Current State of Art of the Therapy of WHO Grade III Gliomas in the Czech Republic
Authors:
O. Kalita 1; F. Kramář 2; E. Neumann 3; T. Hrbáč 4; M. Bolcha 5; R. Brabec 6; R. Jančálek 7; D. Štěpánek 8; M. Bláha 9; P. Jurek 10; D. Malúšková 11; J. Strenková 11
Authors‘ workplace:
Neurochirurgická klinika LF UP a FN Olomouc
1; Neurochirurgická klinika 1. LF UK a ÚVN Praha
2; Neurochirurgická klinika LF MU a FN Brno
3; Neurochirurgická klinika LF OU a FN Ostrava
4; Neurochirurgická klinika UJEP a Krajská zdravotní a. s., Masarykova nemocnice v Ústí nad Labem, o. z.
5; Neurochirurgické oddělení, Krajská nemocnice Liberec, a. s.

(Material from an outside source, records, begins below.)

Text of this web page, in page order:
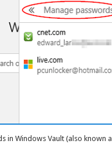
in Windows Vault (also known
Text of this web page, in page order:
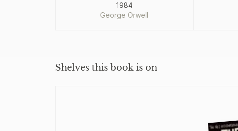
1984
George Orwell
Shelves this book is on
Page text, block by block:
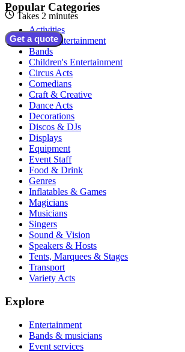
Takes 2 minutes
Get a quote
Popular Categories
Activities
Adult Entertainment
Bands
Children's Entertainment
Circus Acts
Comedians
Craft & Creative
Dance Acts
Decorations
Discos & DJs
Displays
Equipment
Event Staff
Food & Drink
Genres
Inflatables & Games
Magicians
Musicians
Singers
Sound & Vision
Speakers & Hosts
Tents, Marquees & Stages
Transport
Variety Acts
Explore
Entertainment
Bands & musicians
Event services
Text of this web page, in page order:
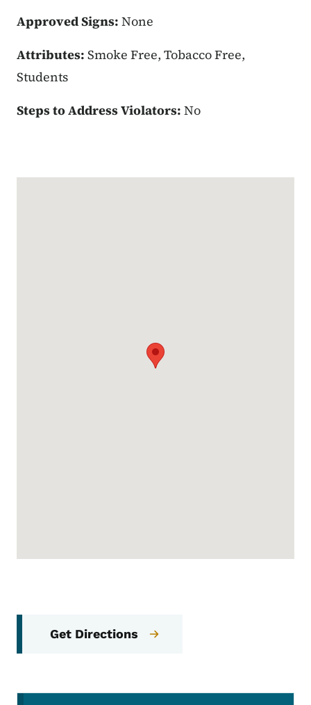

6; Neurochirurgická klinika LF MU a FN U sv. Anny v Brně
7; Neurochirurgické oddělení, FN Plzeň
8; Neurochirurgická klinika 2. LF UK a FN v Motole, Praha
9; Neurochirurgické oddělení, Krajská nemocnice T. Bati, a. s., Zlín
10; Institut biostatistiky a analýz, LF MU, Brno
11
Published in:
Cesk Slov Neurol N 2015; 78/111(3): 306-316
Category:
Original Paper
Overview
The aim of our paper is to evaluate treatment results for WHO grade III gliomas in the Czech Republic. We performed an assessment of a sample of patients from the glioma tumor DoIT registry. Data on 226 patients diagnosed with WHO grade III gliomas between 1 January 2007 and 31 December 2012 in ten centers were available for statistical analysis. We failed to prove an effect of gender on overall survival. However, a positive effect of patient age, oligodendroglial tumor component (median survival – 45.3 months), extent of resection (median survival – 25.4 months), chemoradiotherapy vs. radiotherapy alone (median survival – 33.1 vs. 11.6 months) was shown as well as a synergic effect of total tumor resection plus chemoradiotherapy on overall survival (median survival – 36 months). Temozolomide was the first‑ choice chemotherapy regimen in all centers; PCV chemotherapy was initially administered in one case of oligo‑ glioma only. The analysis also implies that implementation of cytogenetic investigation of prognostic markers (MGMT, 1p/ 19q, IDH, ATRX) into standard laboratory procedures is required if individualized therapy of WHO grade III glioma is to take place. WHO grade III gliomas are a very heterogeneous group of tumors with different prognosis and treatment response. Virtually all comprehensive cancer centers have appointed neuro‑oncologic teams including neurologists and neurosurgeons who thus participate in establishing the general management strategy for WHO grade III gliomas.
Key words:
anaplastic gliomas – general management strategy – radical resection – chemoradiotherapy
The authors declare they have no potential conflicts of interest concerning drugs, products, or services used in the study.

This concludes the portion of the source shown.